▸ TASK STATEMENT:
Write out nothing but the lines from the first line of the entries below through the line with "The above definition"; no pictures go in.

○ ○ ○ ○

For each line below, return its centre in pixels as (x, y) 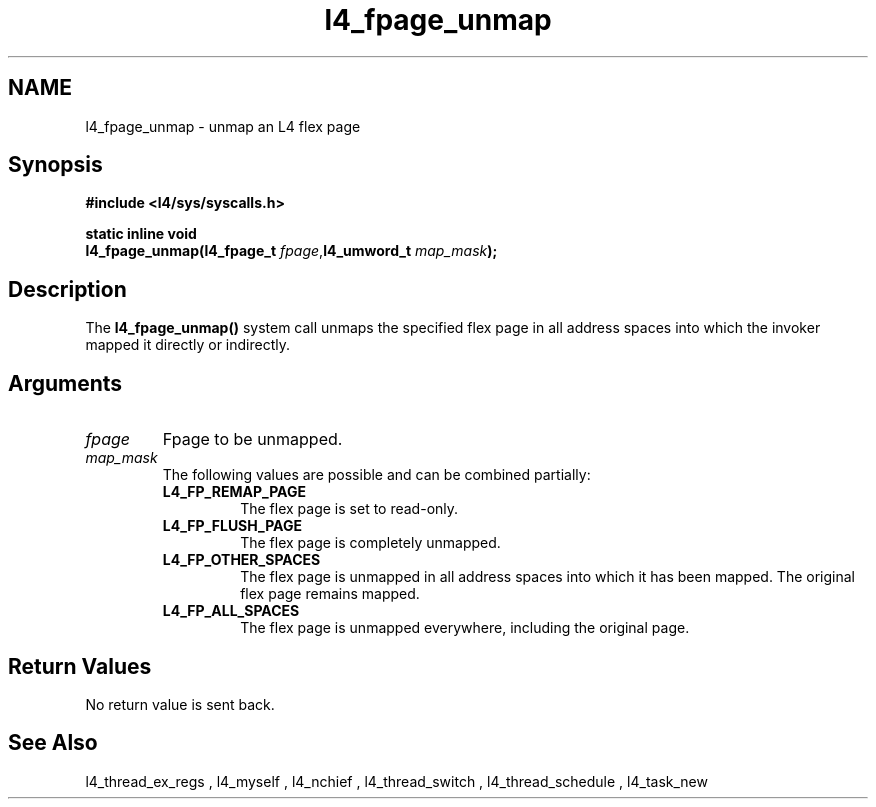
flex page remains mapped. (330, 594)
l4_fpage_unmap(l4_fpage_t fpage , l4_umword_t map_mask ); (291, 251)
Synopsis (55, 165)
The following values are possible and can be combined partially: (376, 475)
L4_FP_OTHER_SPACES (241, 560)
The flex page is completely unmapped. (370, 543)
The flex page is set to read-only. (349, 509)
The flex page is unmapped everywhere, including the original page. (465, 628)
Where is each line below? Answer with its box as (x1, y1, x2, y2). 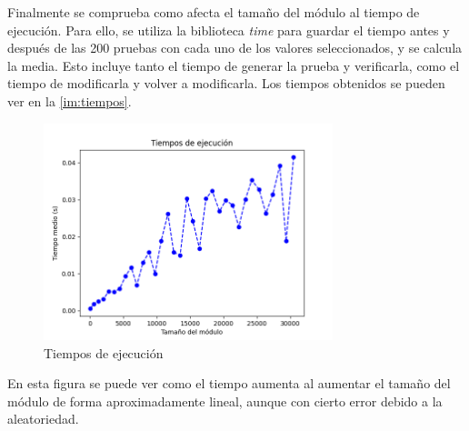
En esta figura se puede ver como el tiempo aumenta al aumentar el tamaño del (7, 374, 451, 393)
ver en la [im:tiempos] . (7, 91, 132, 110)
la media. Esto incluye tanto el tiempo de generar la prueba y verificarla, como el (7, 55, 460, 75)
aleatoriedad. (7, 409, 79, 428)
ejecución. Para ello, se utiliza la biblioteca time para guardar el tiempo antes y (7, 20, 450, 39)
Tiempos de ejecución (44, 343, 164, 362)
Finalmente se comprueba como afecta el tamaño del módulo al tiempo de (7, 3, 420, 21)
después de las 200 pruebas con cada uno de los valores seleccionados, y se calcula (7, 38, 463, 57)
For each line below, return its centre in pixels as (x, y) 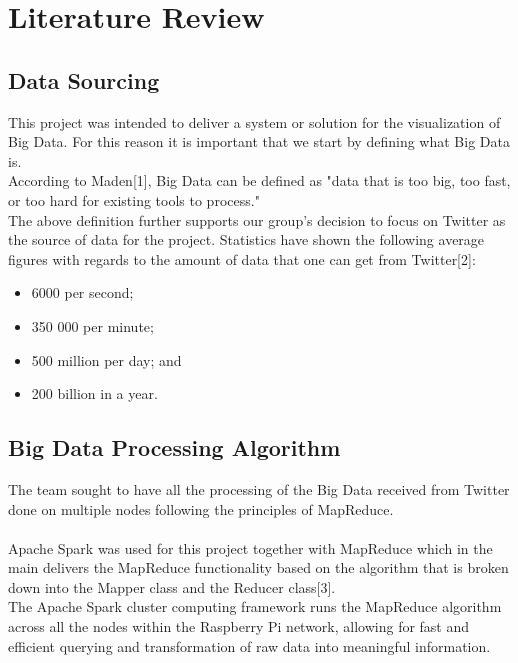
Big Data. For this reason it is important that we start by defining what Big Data (259, 141)
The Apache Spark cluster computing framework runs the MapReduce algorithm (255, 606)
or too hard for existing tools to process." (134, 199)
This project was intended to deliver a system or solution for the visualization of (254, 121)
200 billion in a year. (94, 393)
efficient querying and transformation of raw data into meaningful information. (249, 645)
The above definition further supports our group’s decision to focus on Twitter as (257, 219)
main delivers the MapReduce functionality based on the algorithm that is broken (258, 567)
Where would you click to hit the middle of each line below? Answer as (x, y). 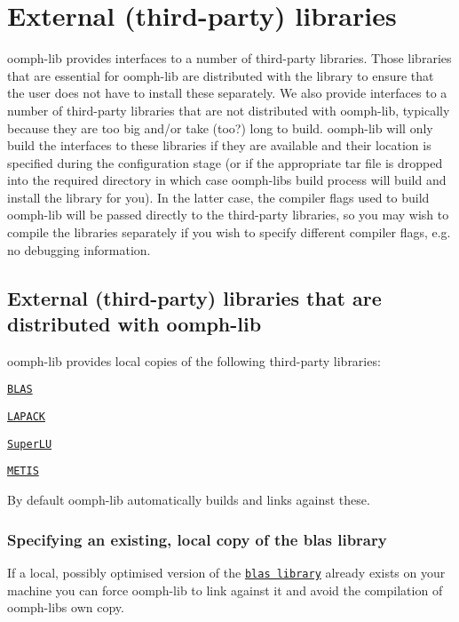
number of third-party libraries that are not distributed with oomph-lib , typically (229, 110)
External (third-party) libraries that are (194, 297)
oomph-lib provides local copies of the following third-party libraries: (194, 360)
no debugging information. (79, 249)
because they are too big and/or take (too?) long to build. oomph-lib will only (220, 128)
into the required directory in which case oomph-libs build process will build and (227, 180)
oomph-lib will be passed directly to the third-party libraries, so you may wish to (228, 215)
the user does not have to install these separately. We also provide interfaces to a (227, 93)
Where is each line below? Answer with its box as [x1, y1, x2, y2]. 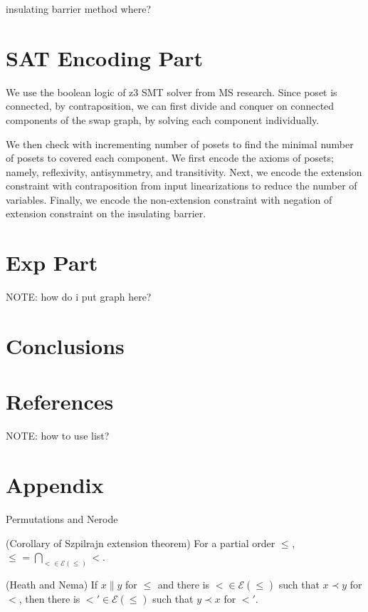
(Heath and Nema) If [6, 577, 98, 592]
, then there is [19, 591, 80, 606]
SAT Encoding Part [6, 43, 204, 72]
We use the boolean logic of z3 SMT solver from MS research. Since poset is [6, 84, 337, 99]
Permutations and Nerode [6, 512, 118, 526]
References [6, 387, 114, 416]
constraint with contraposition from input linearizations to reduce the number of [6, 178, 357, 193]
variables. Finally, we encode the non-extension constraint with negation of [6, 192, 332, 207]
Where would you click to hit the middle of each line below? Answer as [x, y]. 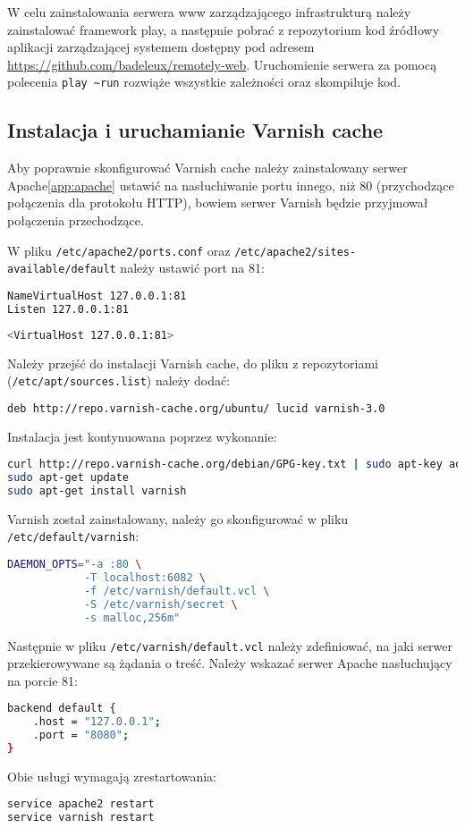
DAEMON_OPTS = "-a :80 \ [75, 565]
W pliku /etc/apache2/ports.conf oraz [119, 250]
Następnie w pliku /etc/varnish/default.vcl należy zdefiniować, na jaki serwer [230, 645]
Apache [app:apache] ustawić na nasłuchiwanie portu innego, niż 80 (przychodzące [231, 185]
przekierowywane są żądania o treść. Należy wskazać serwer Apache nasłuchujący [230, 663]
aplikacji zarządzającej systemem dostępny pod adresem [161, 47]
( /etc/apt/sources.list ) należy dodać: [119, 380]
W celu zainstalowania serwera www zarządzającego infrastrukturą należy [209, 12]
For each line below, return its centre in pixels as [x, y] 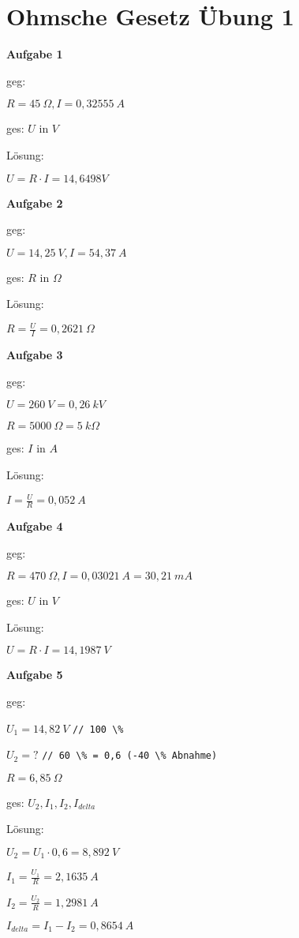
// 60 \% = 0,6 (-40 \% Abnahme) [130, 756]
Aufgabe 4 [35, 525]
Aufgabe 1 [35, 54]
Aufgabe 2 [35, 203]
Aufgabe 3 [35, 355]
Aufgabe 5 [35, 675]
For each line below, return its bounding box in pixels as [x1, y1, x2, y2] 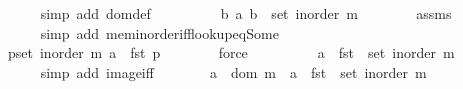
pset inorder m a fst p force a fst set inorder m [7, 42, 455, 63]
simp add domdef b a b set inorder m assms [40, 3, 452, 23]
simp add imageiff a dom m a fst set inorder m [40, 61, 427, 82]
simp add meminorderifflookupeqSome [40, 22, 279, 43]
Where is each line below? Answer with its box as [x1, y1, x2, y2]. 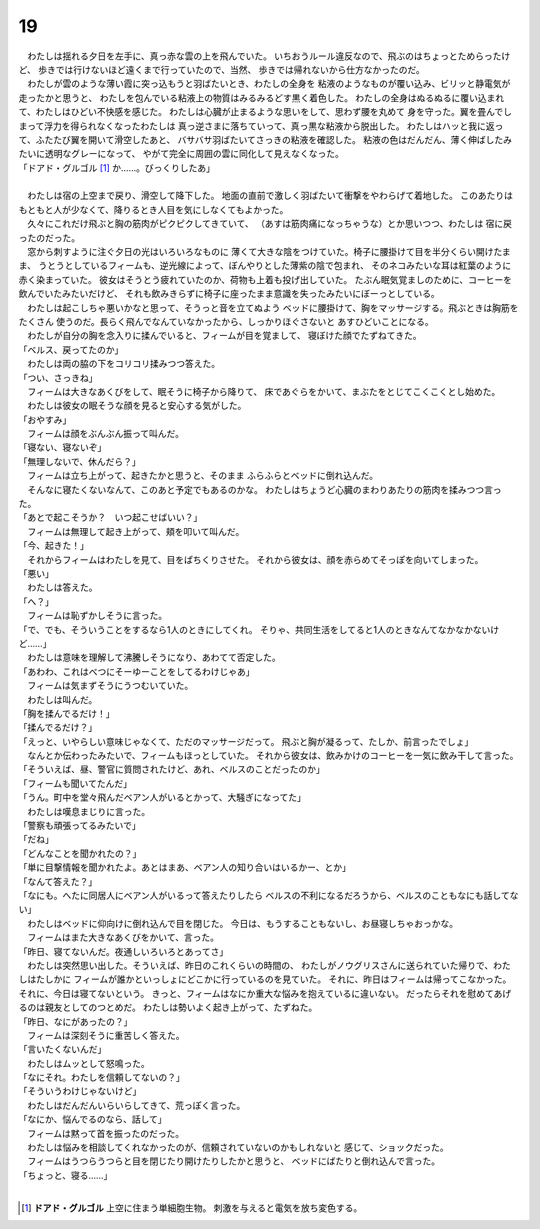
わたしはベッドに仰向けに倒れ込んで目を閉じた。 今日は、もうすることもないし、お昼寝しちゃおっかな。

○ ○ ○ ○

▸ EXERCISE RESULT:
For each line below, return its centre in pixels as (x, y) 
flex page remains mapped. (330, 594)
l4_fpage_unmap(l4_fpage_t fpage , l4_umword_t map_mask ); (291, 251)
Synopsis (55, 165)
The following values are possible and can be combined partially: (376, 475)
L4_FP_OTHER_SPACES (241, 560)
The flex page is completely unmapped. (370, 543)
The flex page is set to read-only. (349, 509)
The flex page is unmapped everywhere, including the original page. (465, 628)
Where is each line below? Answer with its box as (x1, y1, x2, y2). 
En esta figura se puede ver como el tiempo aumenta al aumentar el tamaño del (7, 374, 451, 393)
ver en la [im:tiempos] . (7, 91, 132, 110)
la media. Esto incluye tanto el tiempo de generar la prueba y verificarla, como el (7, 55, 460, 75)
aleatoriedad. (7, 409, 79, 428)
ejecución. Para ello, se utiliza la biblioteca time para guardar el tiempo antes y (7, 20, 450, 39)
Tiempos de ejecución (44, 343, 164, 362)
Finalmente se comprueba como afecta el tamaño del módulo al tiempo de (7, 3, 420, 21)
después de las 200 pruebas con cada uno de los valores seleccionados, y se calcula (7, 38, 463, 57)
For each line below, return its centre in pixels as (x, y) 
Big Data. For this reason it is important that we start by defining what Big Data (259, 141)
The Apache Spark cluster computing framework runs the MapReduce algorithm (255, 606)
or too hard for existing tools to process." (134, 199)
This project was intended to deliver a system or solution for the visualization of (254, 121)
200 billion in a year. (94, 393)
efficient querying and transformation of raw data into meaningful information. (249, 645)
The above definition further supports our group’s decision to focus on Twitter as (257, 219)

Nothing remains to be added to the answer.